> [EXERCISE]:
Pictures must be dropped from the copy of the entries below; all else is returned exactly.

[Records from a data collection]

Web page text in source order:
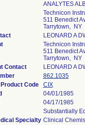
ANALYTES
Technicon
511 Benedict
Tarrytown, NY
LEONARD A
Technicon
511 Benedict
Tarrytown, NY
Contact
LEONARD A
862.1035
Code
CIX
04/01/1985
04/17/1985
Substantially
Specialty Clinical
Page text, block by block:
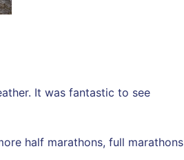
It was fantastic to see
half marathons, full marathons
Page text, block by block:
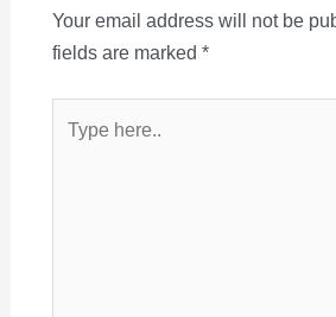
Your email address will not be
fields are marked *
here..
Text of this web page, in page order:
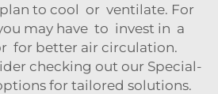
to cool or ventilate. For
may have to invest in a
for better air circulation.
checking out our Special-
for tailored solutions.
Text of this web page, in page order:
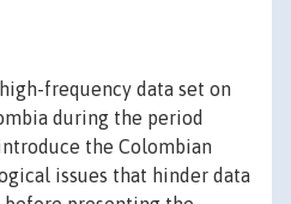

> [RESPONSE TO THE EXERCISE]:
Web page text in source order:
ANALYTES
Technicon
511 Benedict
Tarrytown, NY
LEONARD A
Technicon
511 Benedict
Tarrytown, NY
Contact
LEONARD A
862.1035
Code
CIX
04/01/1985
04/17/1985
Substantially
Specialty Clinical
Page text, block by block:
It was fantastic to see
half marathons, full marathons
Page text, block by block:
Your email address will not be
fields are marked *
here..
Text of this web page, in page order:
to cool or ventilate. For
may have to invest in a
for better air circulation.
checking out our Special-
for tailored solutions.
Text of this web page, in page order:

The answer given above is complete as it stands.